El Real Madrid femenino debuta este martes en la Champions League contra el Manchester City en el Estadio Alfredo Di Stéfano (21:00 horas, Real Madrid TV) y lo hace con las bajas de dos de sus jugadoras más importantes, Marta Cardona y Kosovare Asllani, a quienes se sumó a última hora Maite Oroz, quien entró en la convocatoria de David Aznar, aunque en el entrenamiento de este lunes sufrió una lesión de tobillo, al igual que la portera titular, la francesa Meline Gerard, que se rompió dos dedos de la mano y estará cuatro meses de baja, por lo que ambas también se perderán la ida de la ronda previa contra las inglesas.

Sin embargo, y a diferencia de lo que sucede con el equipo masculino, incluso con los casos de Covid que han padecido desde Zidane en su día a Benzema más recientemente, el Real Madrid no informó de los motivos de sus ausencias. Esto, que tampoco es nuevo, no ha gustado a las futbolistas, cansadas de este trato desigual, además de la poca visibilidad que el club que preside Florentino Pérez da a su equipo. Lo cierto es que basta con echar un vistazo a la web del Real Madrid para comprobar la clandestinidad del femenino, aunque casos como estos de Cardona y Asllani dejan patente estas diferencias.

Kike Marín

De hecho, y ante la negativa del club de hacer públicos sus respectivos partes médicos, fueron las propias jugadoras las que lo hicieron. Así, Marta confirmó en Twitter la noticia que en esta misma red social adelantó una aficionada, quién sabe si filtrado por la propia delantera para así poder sacarla a la luz sin que desde el Real Madrid le dijeran nada. “¡Buenas a tod@s! Quería que supierais que una lesión en la rodilla me va a impedir estar con el equipo un tiempo. Ha sido una noticia complicada de asimilar, ya que soy una persona muy competitiva y a la que le gusta ayudar siempre al equipo…”, escribió la aragonesa.

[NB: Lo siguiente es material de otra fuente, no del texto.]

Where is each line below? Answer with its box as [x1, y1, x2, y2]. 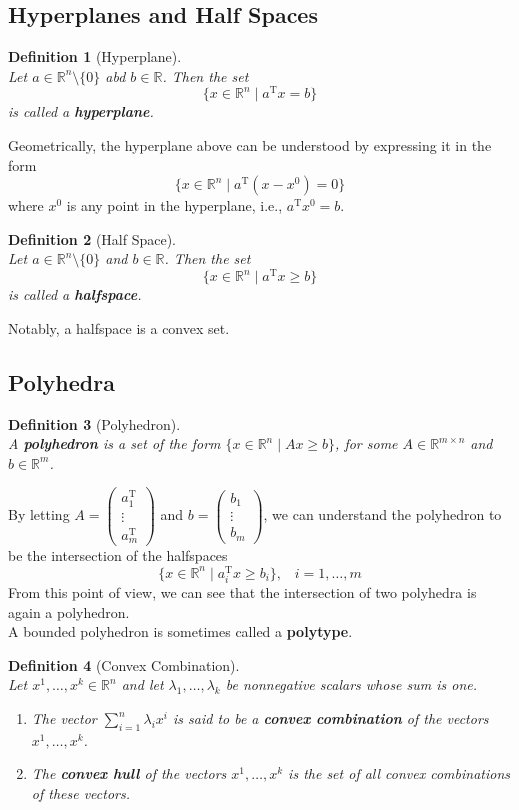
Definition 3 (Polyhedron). [8, 413, 181, 434]
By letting [8, 504, 70, 525]
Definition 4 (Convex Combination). [8, 654, 240, 675]
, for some [335, 433, 398, 454]
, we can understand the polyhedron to [263, 504, 502, 525]
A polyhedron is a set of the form [8, 433, 221, 454]
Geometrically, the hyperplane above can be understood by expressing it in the [8, 135, 492, 156]
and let [121, 674, 164, 695]
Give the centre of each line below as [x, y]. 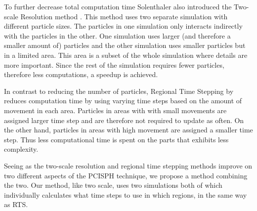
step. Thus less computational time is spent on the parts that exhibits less [116, 139]
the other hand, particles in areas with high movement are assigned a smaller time [128, 130]
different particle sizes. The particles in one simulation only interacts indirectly [123, 26]
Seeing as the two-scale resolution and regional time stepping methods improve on [128, 165]
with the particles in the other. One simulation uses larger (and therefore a [117, 35]
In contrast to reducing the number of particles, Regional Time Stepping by [119, 91]
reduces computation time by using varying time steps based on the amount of [123, 101]
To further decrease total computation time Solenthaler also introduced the [118, 6]
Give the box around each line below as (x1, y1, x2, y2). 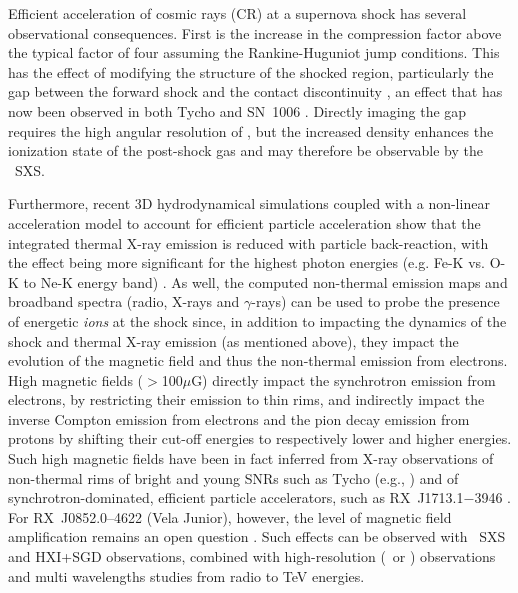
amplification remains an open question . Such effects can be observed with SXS (8, 526, 506, 547)
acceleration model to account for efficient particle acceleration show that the (8, 212, 481, 233)
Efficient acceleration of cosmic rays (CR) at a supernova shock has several (8, 3, 467, 23)
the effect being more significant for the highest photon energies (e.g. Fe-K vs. (8, 252, 485, 273)
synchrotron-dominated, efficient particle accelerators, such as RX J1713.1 (8, 487, 464, 508)
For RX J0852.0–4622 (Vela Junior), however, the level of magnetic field (8, 506, 452, 527)
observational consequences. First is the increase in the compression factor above (8, 22, 502, 43)
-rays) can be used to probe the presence (251, 291, 500, 312)
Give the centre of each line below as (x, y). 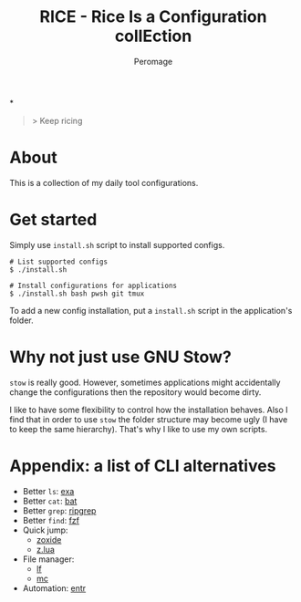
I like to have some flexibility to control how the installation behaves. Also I (149, 410)
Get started (53, 220)
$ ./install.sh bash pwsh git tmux (77, 294)
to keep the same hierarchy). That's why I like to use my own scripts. (138, 429)
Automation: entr (54, 588)
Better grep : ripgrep (59, 510)
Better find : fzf (51, 520)
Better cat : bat (50, 501)
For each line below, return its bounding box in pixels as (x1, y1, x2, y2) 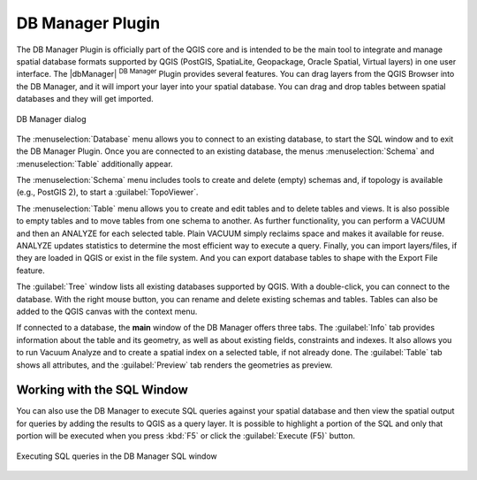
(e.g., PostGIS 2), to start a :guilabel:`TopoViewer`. (16, 187, 199, 198)
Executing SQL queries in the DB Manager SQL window (16, 451, 217, 461)
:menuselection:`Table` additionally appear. (16, 158, 173, 169)
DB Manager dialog (16, 113, 87, 124)
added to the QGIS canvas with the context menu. (16, 306, 198, 316)
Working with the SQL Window (16, 383, 189, 398)
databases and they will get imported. (16, 94, 154, 104)
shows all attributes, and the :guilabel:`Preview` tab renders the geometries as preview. (16, 359, 333, 370)
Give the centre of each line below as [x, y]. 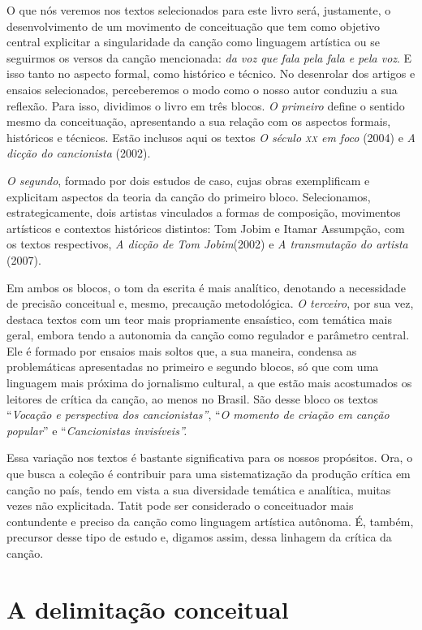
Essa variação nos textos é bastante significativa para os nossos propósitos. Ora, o [210, 457]
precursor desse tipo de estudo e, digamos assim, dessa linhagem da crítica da [199, 537]
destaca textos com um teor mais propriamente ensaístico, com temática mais [199, 319]
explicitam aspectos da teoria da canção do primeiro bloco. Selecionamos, [189, 196]
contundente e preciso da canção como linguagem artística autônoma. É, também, [210, 521]
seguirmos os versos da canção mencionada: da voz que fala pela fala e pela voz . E [209, 57]
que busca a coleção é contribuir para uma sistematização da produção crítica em [209, 474]
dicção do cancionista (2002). [79, 153]
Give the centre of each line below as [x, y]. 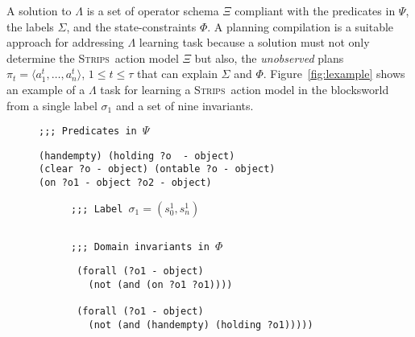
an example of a [46, 89]
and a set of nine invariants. [185, 105]
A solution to [39, 10]
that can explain [177, 74]
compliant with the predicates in [315, 10]
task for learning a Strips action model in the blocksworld [245, 89]
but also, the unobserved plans [269, 58]
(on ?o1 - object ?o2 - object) [125, 183]
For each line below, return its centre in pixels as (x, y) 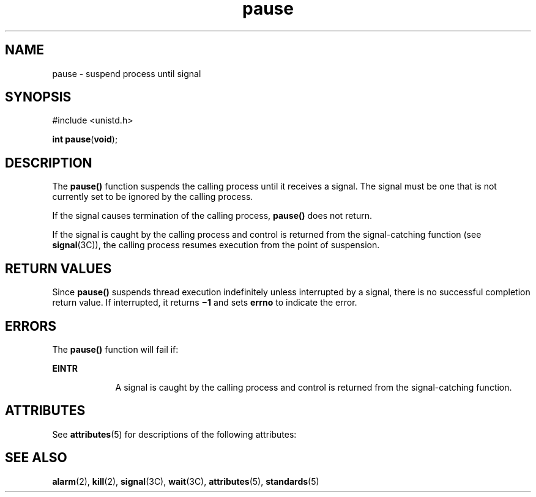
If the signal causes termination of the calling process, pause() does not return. (212, 216)
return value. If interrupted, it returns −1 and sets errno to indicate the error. (205, 303)
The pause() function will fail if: (115, 349)
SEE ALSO (36, 458)
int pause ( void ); (85, 139)
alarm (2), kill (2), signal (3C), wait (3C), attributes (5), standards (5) (186, 481)
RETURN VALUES (58, 268)
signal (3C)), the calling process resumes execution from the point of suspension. (216, 245)
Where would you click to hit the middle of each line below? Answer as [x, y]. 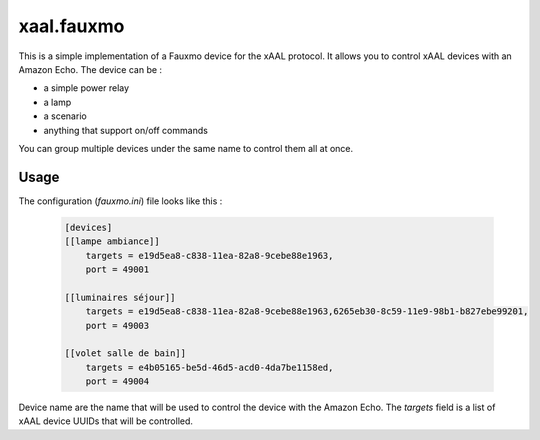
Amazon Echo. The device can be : [90, 69]
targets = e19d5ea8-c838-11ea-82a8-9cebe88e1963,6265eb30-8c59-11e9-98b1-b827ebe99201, [307, 311]
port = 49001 [117, 269]
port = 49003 [117, 325]
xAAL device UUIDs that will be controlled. [106, 421]
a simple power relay [86, 88]
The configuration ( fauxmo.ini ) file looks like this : [120, 201]
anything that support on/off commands [126, 130]
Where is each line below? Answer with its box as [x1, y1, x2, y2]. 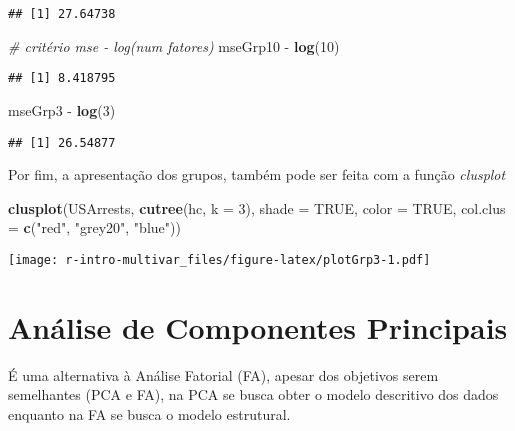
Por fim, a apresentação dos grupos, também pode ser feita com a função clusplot [8, 164, 506, 185]
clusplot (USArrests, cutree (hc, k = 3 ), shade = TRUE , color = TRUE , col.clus [8, 197, 506, 218]
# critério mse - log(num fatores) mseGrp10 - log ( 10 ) [8, 35, 340, 56]
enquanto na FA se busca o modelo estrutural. [8, 403, 291, 424]
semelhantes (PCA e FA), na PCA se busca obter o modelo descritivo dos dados [8, 384, 499, 405]
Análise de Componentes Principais [8, 306, 508, 347]
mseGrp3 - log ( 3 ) [8, 99, 116, 120]
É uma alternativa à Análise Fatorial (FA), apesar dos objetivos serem [8, 364, 439, 385]

Horas después, fue Asllani la que informaba en sus redes sociales de que había dado positivo en Covid. “Estoy muy triste por anunciar que di positivo en la prueba de COVID-19 (estoy vacunada) y me perderé nuestro histórico partido de la Champions League el martes. Tenía muchas ganas de jugar y no puedo explicar con palabras lo triste que estoy por perdérmelo”. La sueca, que tiene varios e importantes patrocinadores, no podía permitirse que no se supiera oficialmente por qué no podía jugar la Champions contra el Manchester City, de ahí que también ella diera el paso de informar de algo que se supone que le compete al Real Madrid.

Todas las futbolistas necesitan, y por ello así lo demandan, que sus clubes les den visibilidad, pero en el caso de la sueca el caso es especialmente sensible por los patrocinadores antes comentados, que van desde Nike a KIA pasando por VISA o Coca Cola. De ahí el malestar al que en esta ocasión en el Real Madrid se unió con más fuerza que nunca la directora deportiva, Ana Rossell. La que fuera presidenta del CD Tacón era partidaria de hacer pública estas informaciones que, todo sea dicho, no tiene ningún sentido ocultar cuando son las propias afectadas quienes quieren que se conozcan.

Sin embargo, Begoña Sanz, la adjunta al director general, el misterioso JAS (José Ángel Sánchez), se opuso a lo que hubiera sido un cambio radical en la política de comunicación del Real Madrid femenino, aunque lo más correcto sería hablar directamente de política de incomunicación. Dentro del club no falta quien piensa que quizás la negativa de Begoña a dar visibilidad al equipo femenino se debe principalmente a evitar que Ana tenga la notoriedad que siempre ha buscado y que precisamente ahora podría tener como directora deportiva, que no presidenta, por mucho que Florentino Pérez ignore a las chicas.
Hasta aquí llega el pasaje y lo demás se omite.